Sometimes clouds obscure part of the mountain ...

Sometimes clouds obscure part of the mountain ...

Bright, aware minds do not let anything pass by without running it through a sieve to see what is going to come out of it. ‘I want to do something with this, or I don’t want to do something with this’ is the analytical process that begins immediately. The result of the process is called choice which is your will. If you refuse to go through the process of such analysis, you are not exercising your will. Gregge Tiffen (The Language of a Mystic: Awareness; July, 2009)

Like the hammer, a tool that can be used to repair or to build as well as to injure or to destroy, agitation has both a light side and a dark. 

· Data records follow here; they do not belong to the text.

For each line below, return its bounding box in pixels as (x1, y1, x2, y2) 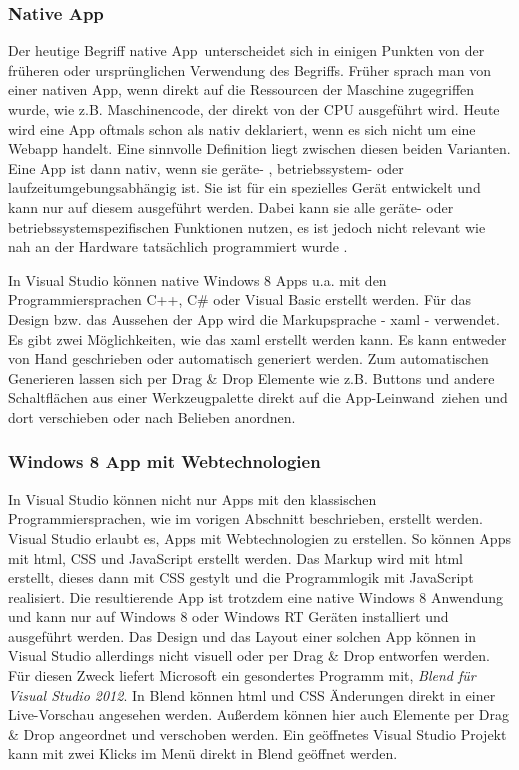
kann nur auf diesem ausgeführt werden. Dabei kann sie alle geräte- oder (8, 196, 454, 217)
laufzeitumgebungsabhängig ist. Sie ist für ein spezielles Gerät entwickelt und (8, 177, 481, 198)
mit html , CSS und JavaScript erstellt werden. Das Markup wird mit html (8, 547, 464, 568)
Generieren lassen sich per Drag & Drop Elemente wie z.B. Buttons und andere (8, 367, 495, 388)
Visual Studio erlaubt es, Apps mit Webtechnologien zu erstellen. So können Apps (8, 527, 511, 548)
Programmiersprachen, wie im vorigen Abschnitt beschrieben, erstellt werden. (8, 508, 483, 529)
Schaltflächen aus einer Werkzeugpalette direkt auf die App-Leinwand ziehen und (8, 387, 508, 408)
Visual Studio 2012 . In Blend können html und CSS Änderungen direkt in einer (8, 684, 496, 705)
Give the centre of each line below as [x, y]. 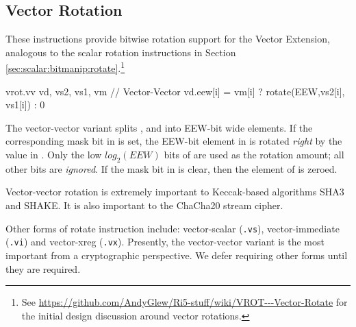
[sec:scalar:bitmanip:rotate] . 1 [65, 67]
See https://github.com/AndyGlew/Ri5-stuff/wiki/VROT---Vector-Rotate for [185, 302]
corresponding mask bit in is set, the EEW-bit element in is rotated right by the [174, 141]
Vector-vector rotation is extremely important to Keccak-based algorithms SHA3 [175, 192]
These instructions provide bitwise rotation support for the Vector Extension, [168, 39]
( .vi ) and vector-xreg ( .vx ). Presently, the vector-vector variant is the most [165, 242]
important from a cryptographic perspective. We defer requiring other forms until [177, 255]
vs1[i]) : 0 [25, 105]
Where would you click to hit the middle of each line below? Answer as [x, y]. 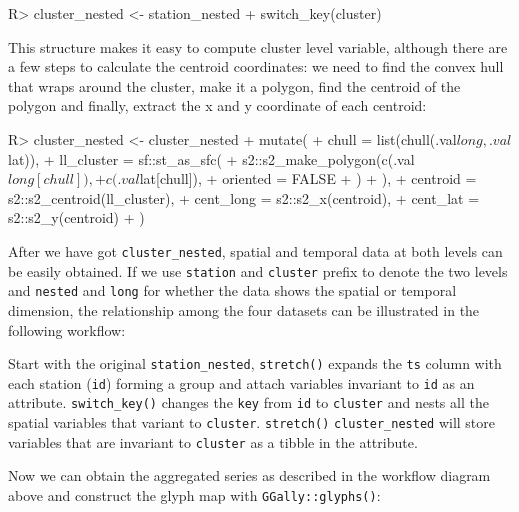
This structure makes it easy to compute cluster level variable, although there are [258, 46]
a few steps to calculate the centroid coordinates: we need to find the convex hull [256, 66]
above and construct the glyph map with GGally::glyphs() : [194, 494]
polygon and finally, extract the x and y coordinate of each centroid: [217, 105]
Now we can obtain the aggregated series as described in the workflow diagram [249, 475]
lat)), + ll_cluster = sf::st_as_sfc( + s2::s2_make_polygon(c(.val [211, 158]
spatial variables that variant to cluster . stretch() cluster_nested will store [251, 422]
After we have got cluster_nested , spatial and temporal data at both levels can [255, 250]
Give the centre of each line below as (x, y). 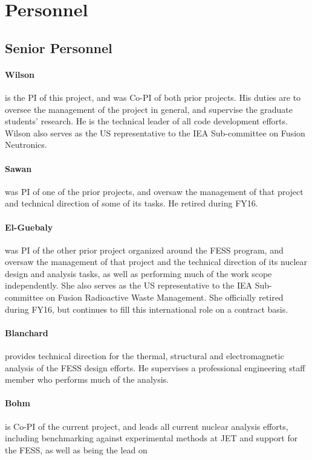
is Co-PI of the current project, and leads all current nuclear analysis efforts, (147, 426)
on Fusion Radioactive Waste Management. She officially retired (165, 297)
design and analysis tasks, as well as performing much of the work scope (138, 273)
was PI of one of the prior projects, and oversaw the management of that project (154, 191)
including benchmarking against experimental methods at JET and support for (151, 438)
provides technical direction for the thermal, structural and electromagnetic (145, 356)
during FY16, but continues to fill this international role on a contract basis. (147, 309)
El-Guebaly (29, 227)
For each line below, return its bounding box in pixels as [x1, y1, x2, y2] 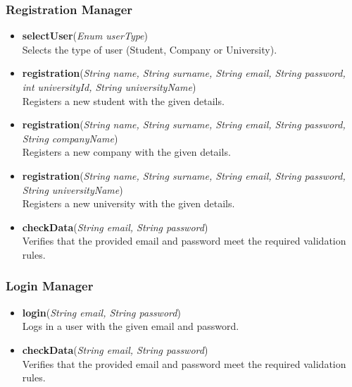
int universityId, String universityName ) [22, 80, 196, 94]
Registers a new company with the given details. [22, 145, 231, 159]
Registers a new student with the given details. [22, 93, 225, 108]
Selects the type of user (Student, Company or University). [22, 42, 277, 56]
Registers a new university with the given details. [22, 196, 235, 211]
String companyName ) [22, 130, 118, 145]
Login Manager [6, 277, 94, 295]
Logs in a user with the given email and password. [22, 319, 239, 333]
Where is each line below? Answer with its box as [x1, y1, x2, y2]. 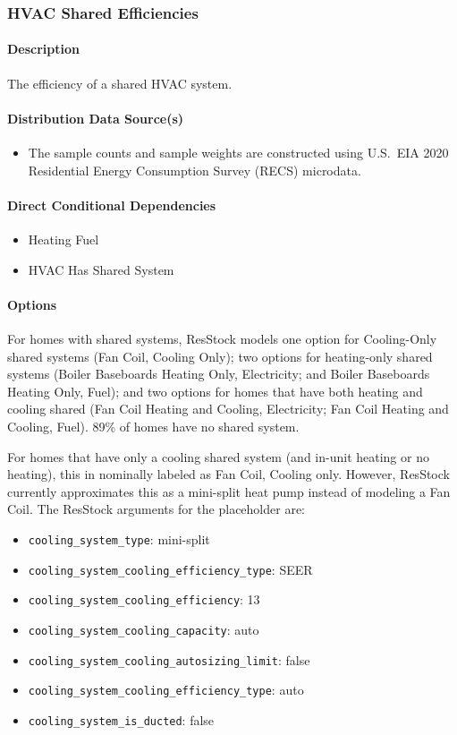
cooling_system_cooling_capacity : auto [28, 620, 259, 638]
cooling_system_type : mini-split [28, 529, 210, 548]
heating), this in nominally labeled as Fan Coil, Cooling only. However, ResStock [7, 465, 450, 483]
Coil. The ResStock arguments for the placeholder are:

As one who likes to stir things up, I tend to focus on the positive. After all, the agitation of a washing machine moves the water, detergent and clothes around to clean them.  And, what social change has ever been gained that didn’t start with political activists agitating others into action?

This week I’ve found myself feeling the dark side of agitation: irritated and restless.  Luke might just share that he’s found me a little testy and on edge on those rare occasions when he didn’t respond quickly when called.  Some might call it ‘cranky’.  You likely know what I mean. Perhaps you even find yourself visiting this mood from time to time.

One of my first thoughts was ‘I shouldn’t be feeling this way.’  Oops!  Let’s not make it worse by pronouncing blame and guilt.  I was beginning to exercise my will. I don’t like feeling this way. And, I surely don’t like my behavior, but rather than push it aside, I decided to take a peek at what might be at the root of this edition if my agitation. I want to do something with this!

It took only a little reflection to find quite a list of things that I’d treated as either ‘no big deal’ or issues that I have no control over.  I’d piled them up with no awareness, ignoring the process of making choices, of exercising my will.  I was moving through the day with little awareness, and I’d been doing so for longer than I’d like to admit.  I’d allowed worry to replace conscious choice. Agitation had replaced the simple joy of moving through life one sacred moment at a time.

My agitation woke me up to unconscious choices that I’d made not exercising my will. From there I’m able to choose differently and to step back into the joy that is life, moment by moment, choice by choice.  To paraphrase Gregge Tiffen: If will is the means by which consciousness exercises itself, be sure that you’re getting enough exercise! 

  Then, the mountain (and life!) becomes crystal clear.

Then, the mountain (and life!) becomes crystal clear.